It's not ready yet (and I'm reworking everything and changing the language.) But the basics explain it easily enough:

The type:

-- | The type of all types; resulting in either @'Star'@ or @'Box'@.
data Kind
  = Star
  -- ^ The type of a @'Type'@, which has its own type, @'Box'@.
  | Box
  -- ^ The type of @'Star'@, which should never be mentioned by the user
  -- program.
  deriving (Eq, Show, Enum, Bounded)

-- | The core dependent calculus.
data Expr a
  = Var a
  -- ^ Variable bindings
  | App (Expr a) (Expr a)
  -- ^ Function application
  | Lam (Type a) (Scope () Expr a)
  -- ^ Lambda abstraction
  | Pi  (Type a) (Scope () Type a)
  -- ^ Pi types (both dependent and non-dependent function types)
  | Kind Kind
  -- ^ Kinds
  deriving (Eq, Show, Functor, Foldable, Traversable)
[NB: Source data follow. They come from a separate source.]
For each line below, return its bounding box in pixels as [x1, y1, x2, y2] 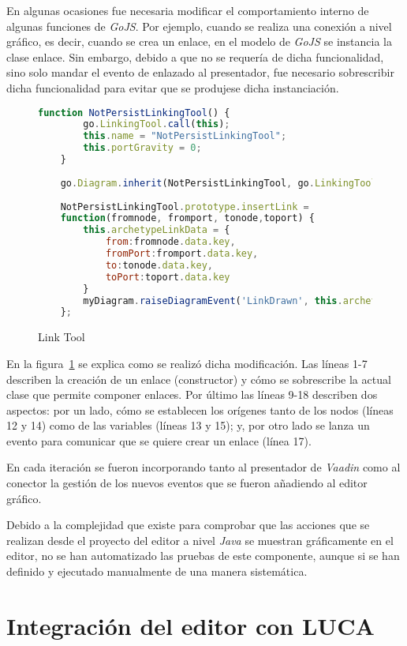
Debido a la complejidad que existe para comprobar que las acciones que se [6, 516, 370, 533]
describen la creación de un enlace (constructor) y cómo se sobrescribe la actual [6, 370, 391, 387]
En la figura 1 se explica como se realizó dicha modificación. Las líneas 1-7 [6, 355, 368, 371]
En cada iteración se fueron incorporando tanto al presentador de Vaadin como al [6, 459, 401, 475]
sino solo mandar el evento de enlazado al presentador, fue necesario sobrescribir [6, 64, 394, 81]
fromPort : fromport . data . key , [105, 248, 259, 260]
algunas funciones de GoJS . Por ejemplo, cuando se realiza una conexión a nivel [6, 17, 392, 34]
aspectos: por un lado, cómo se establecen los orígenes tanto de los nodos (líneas [6, 401, 394, 418]
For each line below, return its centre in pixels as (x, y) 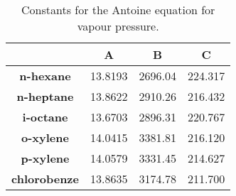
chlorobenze (45, 179)
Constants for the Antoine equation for (118, 10)
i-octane (45, 117)
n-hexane (45, 76)
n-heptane (45, 96)
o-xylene (45, 137)
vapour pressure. (118, 26)
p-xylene (45, 158)
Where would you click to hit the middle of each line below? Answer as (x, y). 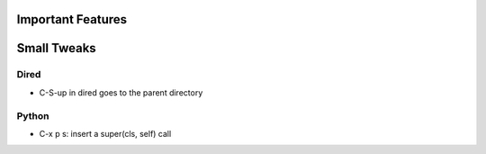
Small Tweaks (56, 48)
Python (33, 115)
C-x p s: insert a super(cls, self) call (105, 133)
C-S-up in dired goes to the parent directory (121, 92)
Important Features (72, 19)
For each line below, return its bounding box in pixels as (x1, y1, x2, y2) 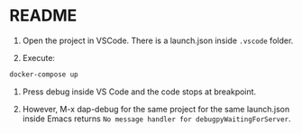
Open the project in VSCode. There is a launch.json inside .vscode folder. (22, 35, 294, 46)
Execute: (22, 52, 56, 63)
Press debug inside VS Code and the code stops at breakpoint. (22, 86, 257, 97)
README (9, 5, 78, 26)
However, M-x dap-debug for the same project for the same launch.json (22, 103, 290, 114)
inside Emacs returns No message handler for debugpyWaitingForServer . (22, 113, 291, 124)
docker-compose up (9, 69, 78, 79)
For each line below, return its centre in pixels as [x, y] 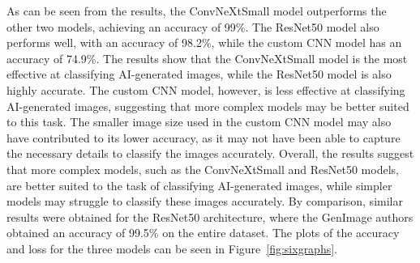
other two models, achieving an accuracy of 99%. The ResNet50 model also [193, 26]
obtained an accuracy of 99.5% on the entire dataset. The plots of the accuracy [203, 233]
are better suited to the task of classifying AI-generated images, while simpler [199, 185]
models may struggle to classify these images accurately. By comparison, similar [205, 201]
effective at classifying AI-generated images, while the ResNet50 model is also [199, 74]
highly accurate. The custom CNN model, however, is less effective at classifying [206, 89]
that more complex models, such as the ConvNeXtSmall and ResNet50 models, [203, 169]
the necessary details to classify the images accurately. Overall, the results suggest [210, 153]

#if MIN_VERSION_transformers(0,5,0)
instance Show1 Expr where
  liftShowsPrec _ _ d   (Kind k)  = showsPrec d k
  liftShowsPrec sp _ d  (Var v)   = showsUnaryWith sp "Var" d v
  liftShowsPrec sp sl d (App a b) = showsBinaryWith v v "App" d a b
    where v = liftShowsPrec sp sl
  liftShowsPrec sp sl d (Lam a b) = showsBinaryWith v1 v2 "Lam" d a b
    where
      v1 = liftShowsPrec sp sl
      v2 = liftShowsPrec sp sl
  liftShowsPrec sp sl d (Pi a b) = showsBinaryWith v1 v2 "Pi" d a b
    where
      v1 = liftShowsPrec sp sl
      v2 = liftShowsPrec sp sl

instance Eq1 Expr where
  liftEq f (Var a)   (Var b)   = f a b
  liftEq f (App a b) (App c d) = liftEq f a c && liftEq f b d
  liftEq f (Lam a b) (Lam c d) = liftEq f a c && liftEq f b d
  liftEq f (Pi  a b) (Pi  c d) = liftEq f a c && liftEq f b d
  liftEq _ (Kind k)  (Kind j)  = j == k
  liftEq _ _ _                 = False
#else
instance Show1 Expr where showsPrec1 = showsPrec
instance Eq1 Expr   where eq1        = (==)
#endif

-- | A simple alias expressing that an @'Expr'@ is also a @'Type'@ in our
-- language.
type Type = Expr

instance Applicative Expr where
  pure  = return
  (<*>) = ap

instance Monad Expr where
  return = Var

  Var a    >>= f = f a
  Kind k   >>= _ = Kind k
  App k a  >>= f = App (k >>= f) (a >>=  f)
  Lam t s  >>= f = Lam (t >>= f) (s >>>= f)
  Pi  t s  >>= f = Pi  (t >>= f) (s >>>= f)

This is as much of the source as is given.